Mirza Ali Ekber Sabir çocuk yaşlarda şiire ilgi duyar. Seyit Azim Şirvani’nin açtığı özle okula gider ve gene onun teşviki ile şiir üstünde çalışır. Gençliğinde Aşkabat,
Buhara, Horasan, Merv, Nişabur, Sebzevarl Sebzivar, Semerkant, gibi zamanın dünyaca ünlü birçok kültür ve medeniyet merkezini gezer.  Bu gezilerde gördükleri, onun gönül sızılarının ve siyasi konulu şiirlerin ana yurdu olur. 1905 yılına kadar gazel, kaside, mersiye tarzında şiirler yazar. Şairin basında çıkan ilk şiiri 1903 yılında “Şarki Rus” gazetesinde yayımlansa da, 1905 yılında “Hayat” gazetesinde yayımlanan “Beynelmilel” şiiriyle okuyucu kitlesinin dikkatini çeker. Sabir’in yergi şiirleri, sadece Azerbaycan’da değil, Türkiye’de, İran’da ve bütün Orta Asya’da yankı uyandırmıştır. Yergileri kitaplaşmadan “Molla Nesreddin” dergisinde yayınlanmıştır. Şairin ilk kitabı ölümünden sonra “Hophopnâme“ adı altında yayımlanmıştır.“Hophop” Sabir’in yaşarken kullandığı takma addır.

“Gorhuram” şiiri Türkçe Azerbaycan şivesiyle yazılmış, zamanımıza göre sade, konuşma havası içinde bir şiir… Bu şiir üzerinde beni düşündüren büyük faktör şairin öngörüsüdür.
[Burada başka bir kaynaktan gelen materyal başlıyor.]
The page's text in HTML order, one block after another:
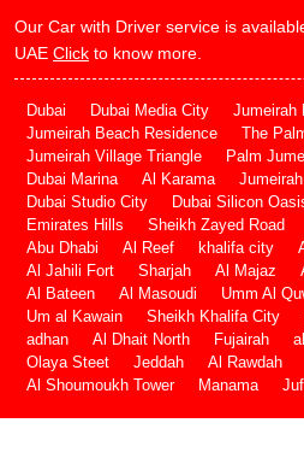
Our Car with Driver service is
UAE Click to know more.
Dubai Dubai Media City
Jumeirah
Jumeirah Beach Residence
The
Jumeirah Village Triangle
Palm
Dubai Marina
Al Karama
Dubai Studio City
Dubai Silicon
Emirates Hills
Sheikh Zayed Road
Abu Dhabi
Al Reef khalifa city
Al Jahili Fort
Sharjah Al Majaz
Al Bateen
Al Masoudi Umm Al
Um al Kawain
Sheikh Khalifa City
adhan
Al Dhait North Fujairah
Olaya Steet
Jeddah Al Rawdah
Al Shoumoukh Tower
Manama

Duyarlık bakımından dinsel bağnazlığa yapılan bir taşlamadır. Şiirin ömrü, bir asrı geçkin olmasına rağmen tam da bugün için yazılmış gibi…
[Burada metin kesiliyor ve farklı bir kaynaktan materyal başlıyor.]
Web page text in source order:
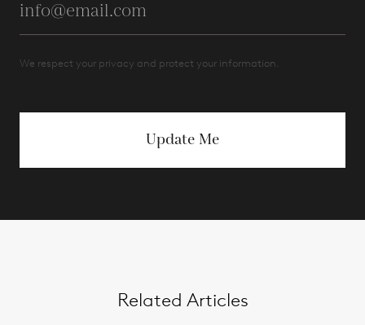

“payi piyade (yürüyerek) düşürem çöllere/ harimüğilan (dev dikenler)görürem gorhmuram (korkmuyorum)”dizesiyle başlayan bu şiirin bütününe bakıldığında; şair çölde, denizde, dağda kısacası doğada var olan her türlü beladan korku duymadığı belirtiyor. Çünkü bunlar somut ve doğaları belli, nasıl davranacağını da… Duygu yoluyla gördükleri, hisettikleri, dokundukları deneyim algısıyla; korkunun yok olmasını sağlıyor.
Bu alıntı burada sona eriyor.